TESSITORE HA CONDIVISO molti spettacoli divenuti storici con Luca Ronconi, di cui era stato regista assistente per tutti gli innovativi, e ormai divenuti storici, progetti intrapresi negli anni 60 e 70. Avevano lavorato ancora in collaborazione al Laboratorio di Prato, ma poi, pur marciando ognuno per la sua strada (e Tessitore si fece apprezzare per le opere liriche che mise in scena in Italia come all’estero), si ritrovarono poi a lavorare strettamente insieme ai primi spettacoli al Piccolo: fu Tessitore a suggerire e tradurre per la messa in scena non il romanzo di Lolita ma la sceneggiatura cinematografica (edita da Bompiani) scritta dallo stesso Nabokov per Kubrick, che per altro l’aveva rimaneggiata ampiamente. Una operazione complessa e inquietante, così come la Maisie di Henry James con Melato bambina, tutti trionfi al Piccolo. Ma Tessitore, per fare un altro esempio, aveva appositamente ritradotto per l’amico Ronconi nei primi anni 80 il testo della Santa Giovanna di George Bernard Shaw (messinscena molto discussa, ma con un cast di giovanissimi tutti destinati al «saranno famosi», attorno a Adriana Asti).

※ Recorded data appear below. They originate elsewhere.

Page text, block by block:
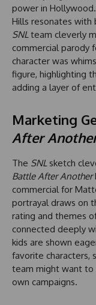
power in
Hills resonates with
SNLteam cleverly
commercial parody
character was
figure, highlighting
adding a layer of
Marketing
After
The SNLsketch
Battle After Another
commercial for
portrayal draws on
rating and themes
connected deeply
kids are shown
favorite characters,
team might want to
own campaigns.
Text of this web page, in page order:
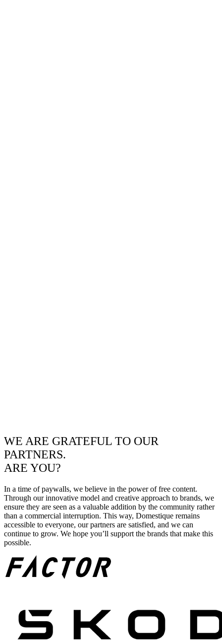
WE ARE GRATEFUL TO OUR
PARTNERS.
ARE YOU?
In a time of paywalls, we believe in the power of free content.
Through our innovative model and creative approach to brands, we
ensure they are seen as a valuable addition by the community rather
than a commercial interruption. This way, Domestique remains
accessible to everyone, our partners are satisfied, and we can
continue to grow. We hope you’ll support the brands that make this
possible.
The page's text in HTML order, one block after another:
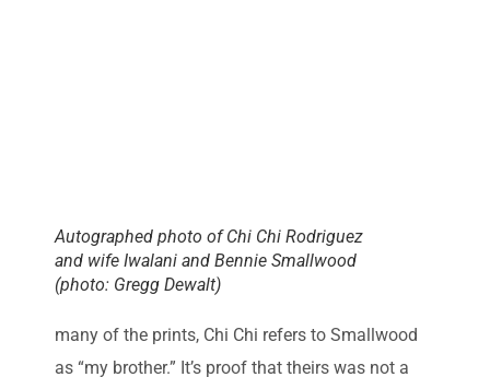
Autographed photo of Chi Chi Rodriguez
and wife Iwalani and Bennie Smallwood
(photo: Gregg Dewalt)
many of the prints, Chi Chi refers to Smallwood
as “my brother.” It’s proof that theirs was not a
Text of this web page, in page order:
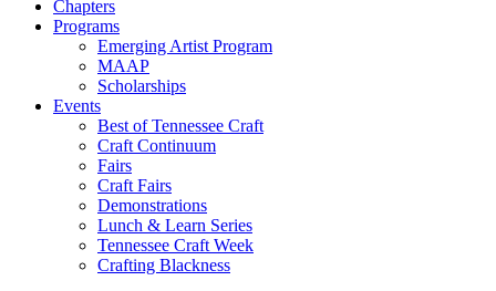
Chapters
Programs
Emerging Artist Program
MAAP
Scholarships
Events
Best of Tennessee Craft
Craft Continuum
Fairs
Craft Fairs
Demonstrations
Lunch & Learn Series
Tennessee Craft Week
Crafting Blackness
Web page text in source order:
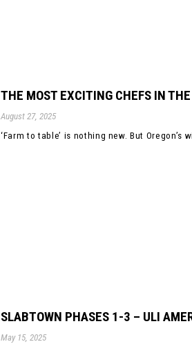
THE MOST EXCITING CHEFS IN
August 27, 2025
‘Farm to table’ is nothing new. But
SLABTOWN PHASES 1-3 – ULI
May 15, 2025
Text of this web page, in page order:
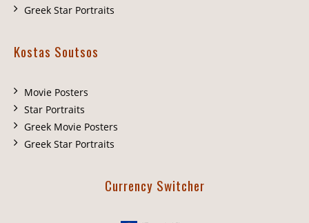
Greek Star Portraits
Kostas Soutsos
Movie Posters
Star Portraits
Greek Movie Posters
Greek Star Portraits
Currency Switcher
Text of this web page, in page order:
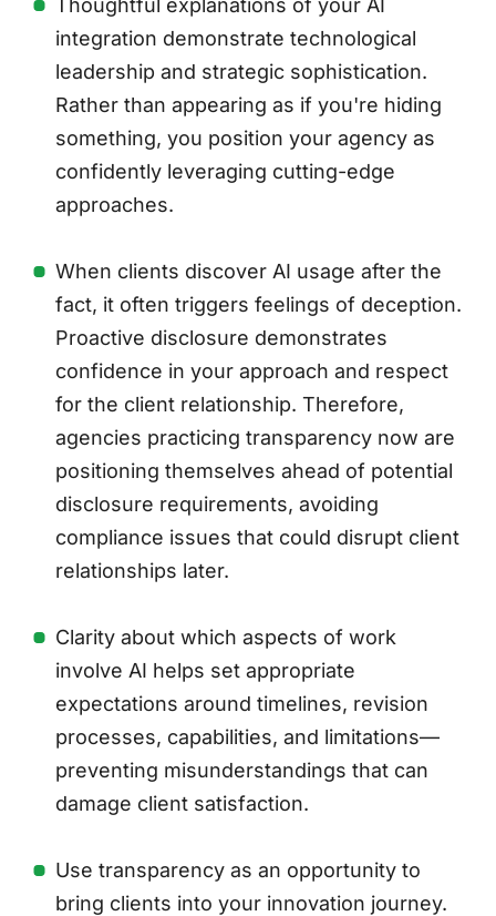
Thoughtful explanations of your AI
integration demonstrate technological
leadership and strategic sophistication.
Rather than appearing as if you're hiding
something, you position your agency as
confidently leveraging cutting-edge
approaches.
When clients discover AI usage after the
fact, it often triggers feelings of deception.
Proactive disclosure demonstrates
confidence in your approach and respect
for the client relationship. Therefore,
agencies practicing transparency now are
positioning themselves ahead of potential
disclosure requirements, avoiding
compliance issues that could disrupt client
relationships later.
Clarity about which aspects of work
involve AI helps set appropriate
expectations around timelines, revision
processes, capabilities, and limitations—
preventing misunderstandings that can
damage client satisfaction.
Use transparency as an opportunity to
bring clients into your innovation journey.
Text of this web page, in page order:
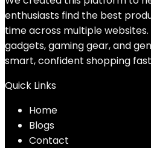
enthusiasts find the best
time across multiple
gadgets, gaming gear, and
smart, confident shopping
Quick Links
Home
Blogs
Contact
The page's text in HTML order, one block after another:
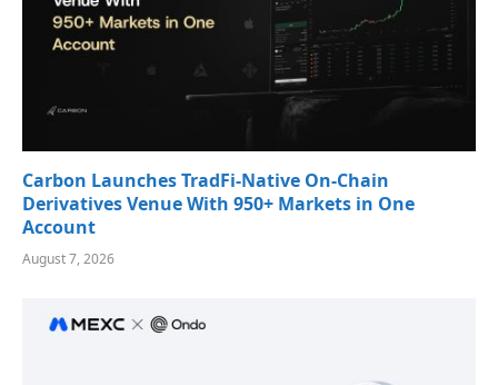
Carbon Launches TradFi-Native On-Chain
Derivatives Venue With 950+ Markets in One
Account
August 7, 2026
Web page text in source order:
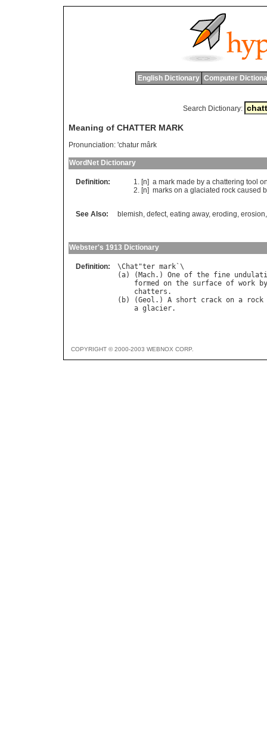
English Dictionary Computer
Search Dictionary:
Meaning of CHATTER MARK
Pronunciation: 'chatur mârk
WordNet Dictionary
Definition: [n] a mark made by a chattering tool
[n] marks on a glaciated rock caused
See Also: blemish, defect, eating away, eroding, erosion
Webster's 1913 Dictionary
Definition: \Chat "ter mark `\
(a) ( Mach.) One of the fine
formed
on the surface of work
by
chatters .
( b) (Geol .) A short crack on a
rock
a glacier
COPYRIGHT © 2000-2003 WEBNOX CORP.
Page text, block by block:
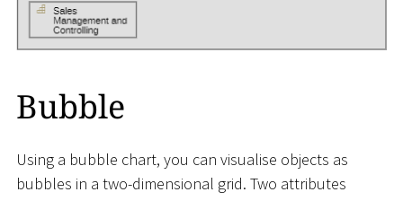
Bubble
Using a bubble chart, you can visualise objects as
bubbles in a two-dimensional grid. Two attributes
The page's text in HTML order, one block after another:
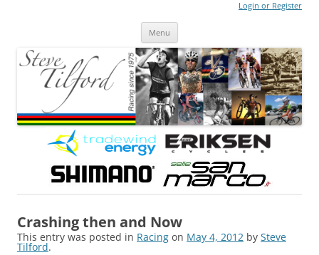
Login or Register
Menu
Crashing then and Now
This entry was posted in Racing on May 4, 2012 by Steve
Tilford.
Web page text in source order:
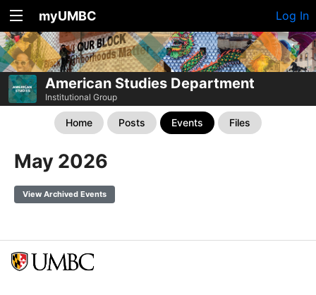
myUMBC Log In
American Studies Department
Institutional Group
Home Posts Events Files
May 2026
View Archived Events
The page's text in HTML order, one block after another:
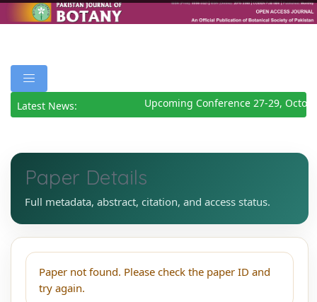
Latest News: Upcoming Conference 27-29,
Paper Details
Full metadata, abstract, citation, and access status.
Paper not found. Please check the paper ID and
try again.
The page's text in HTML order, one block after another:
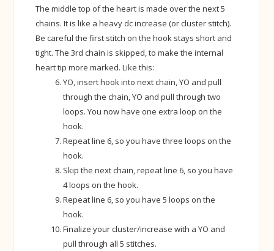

CONOSCEVA BENE LINGUA e cultura americana Tessitore, perché andato a studiare nella californiana e molto ruggente Berkeley, tornando poi a Roma dove era nato. E ancora, negli ultimi anni, era tornato a fianco, fraternamente, a lavorare con Ronconi, fino all’ultima opera andata in scena al pesarese Rossini Opera Festival (una memorabile Armida dallo sgargiante immaginario esotico). E lavorarono ancora assieme, ad una particolare Lucia di Lammermoor, tanto che è toccato a Tessitore battezzarla portandola in scena all’Opera di Roma nella primavera del 2015, pochi mesi dopo la morte dell’amico. E ora avrebbe dovuto curare una ripresa alla Scala del mitico Viaggio a Reims che aveva contribuito a far nascere a Pesaro. Resta molto rimpianto per la scomparsa di Tessitore, per la sua cultura sconfinata, le sue frequentazioni internazionali, le sue battute lapidarie e fulminanti con cui rendeva grandezza e insieme debolezze a qualsiasi personaggio del mondo della cultura gli fosse capitato di incontrare, leggere, o avventurarsi ad approfondire. Gli amici avranno modo di salutarlo più avanti, in primavera, con una iniziativa all’aperto, come a lui sarebbe piaciuto.